**WORK REQUIRED**
Retype only what runs from the first line of the records to the line with "pixels as [x1, y1, x2, y2]", inclusive, and no pictures.
##########
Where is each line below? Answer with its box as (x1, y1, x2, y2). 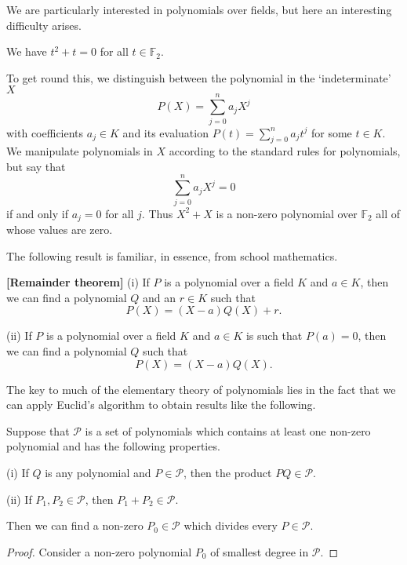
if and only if (6, 205, 68, 221)
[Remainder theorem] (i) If (6, 274, 150, 290)
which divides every (184, 517, 278, 534)
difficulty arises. (6, 16, 82, 33)
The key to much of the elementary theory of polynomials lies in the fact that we (6, 381, 396, 397)
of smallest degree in (210, 543, 309, 560)
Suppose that (6, 422, 70, 439)
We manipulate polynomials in (6, 143, 153, 159)
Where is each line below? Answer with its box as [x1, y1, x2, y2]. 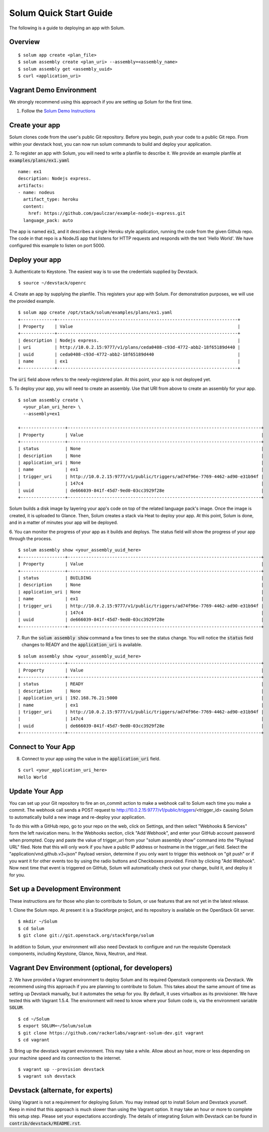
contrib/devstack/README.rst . [9, 1120, 81, 1126]
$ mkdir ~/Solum [18, 919, 58, 925]
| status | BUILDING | [18, 575, 264, 580]
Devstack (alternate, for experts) [9, 1086, 113, 1095]
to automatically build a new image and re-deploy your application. [9, 814, 146, 820]
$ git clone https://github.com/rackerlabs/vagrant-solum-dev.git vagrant [18, 1030, 204, 1036]
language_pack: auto [23, 217, 73, 223]
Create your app [9, 121, 61, 129]
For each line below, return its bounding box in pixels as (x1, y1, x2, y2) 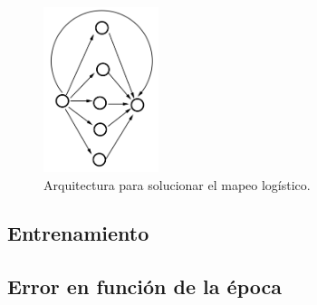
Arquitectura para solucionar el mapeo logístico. (43, 175, 311, 194)
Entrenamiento (7, 219, 149, 247)
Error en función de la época (7, 272, 282, 300)
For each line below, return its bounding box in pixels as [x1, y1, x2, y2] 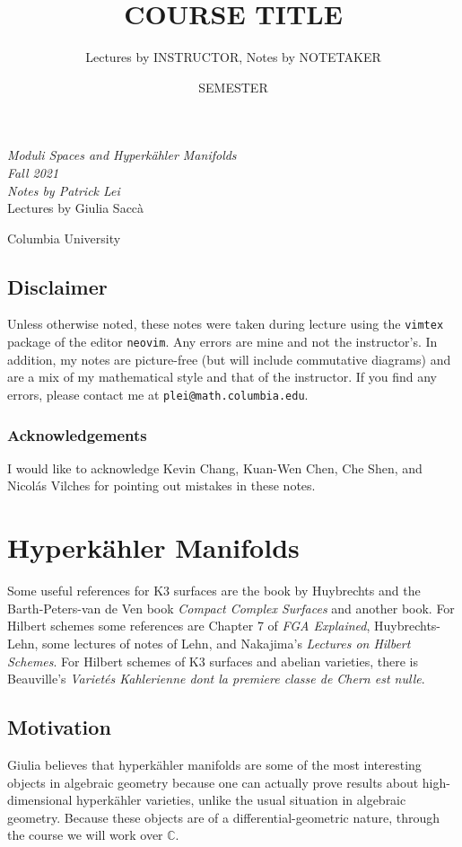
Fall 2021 [7, 163, 59, 181]
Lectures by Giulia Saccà [7, 199, 144, 217]
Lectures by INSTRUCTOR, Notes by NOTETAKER [85, 48, 381, 66]
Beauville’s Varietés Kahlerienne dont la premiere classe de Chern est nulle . [7, 669, 425, 688]
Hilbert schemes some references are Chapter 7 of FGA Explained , [7, 616, 370, 635]
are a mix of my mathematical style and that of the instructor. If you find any [7, 367, 437, 386]
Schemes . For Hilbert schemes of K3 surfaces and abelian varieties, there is [7, 651, 418, 670]
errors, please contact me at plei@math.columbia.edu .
##########
**SOLUTION BELOW**
Where is each line below? Answer with its box as (x1, y1, x2, y2). 
if and only if (6, 205, 68, 221)
[Remainder theorem] (i) If (6, 274, 150, 290)
which divides every (184, 517, 278, 534)
difficulty arises. (6, 16, 82, 33)
The key to much of the elementary theory of polynomials lies in the fact that we (6, 381, 396, 397)
of smallest degree in (210, 543, 309, 560)
Suppose that (6, 422, 70, 439)
We manipulate polynomials in (6, 143, 153, 159)
Where is each line below? Answer with its box as [x1, y1, x2, y2]. 
contrib/devstack/README.rst . [9, 1120, 81, 1126]
$ mkdir ~/Solum [18, 919, 58, 925]
| status | BUILDING | [18, 575, 264, 580]
Devstack (alternate, for experts) [9, 1086, 113, 1095]
to automatically build a new image and re-deploy your application. [9, 814, 146, 820]
$ git clone https://github.com/rackerlabs/vagrant-solum-dev.git vagrant [18, 1030, 204, 1036]
language_pack: auto [23, 217, 73, 223]
Create your app [9, 121, 61, 129]
For each line below, return its bounding box in pixels as (x1, y1, x2, y2) 
Arquitectura para solucionar el mapeo logístico. (43, 175, 311, 194)
Entrenamiento (7, 219, 149, 247)
Error en función de la época (7, 272, 282, 300)
For each line below, return its bounding box in pixels as [x1, y1, x2, y2] 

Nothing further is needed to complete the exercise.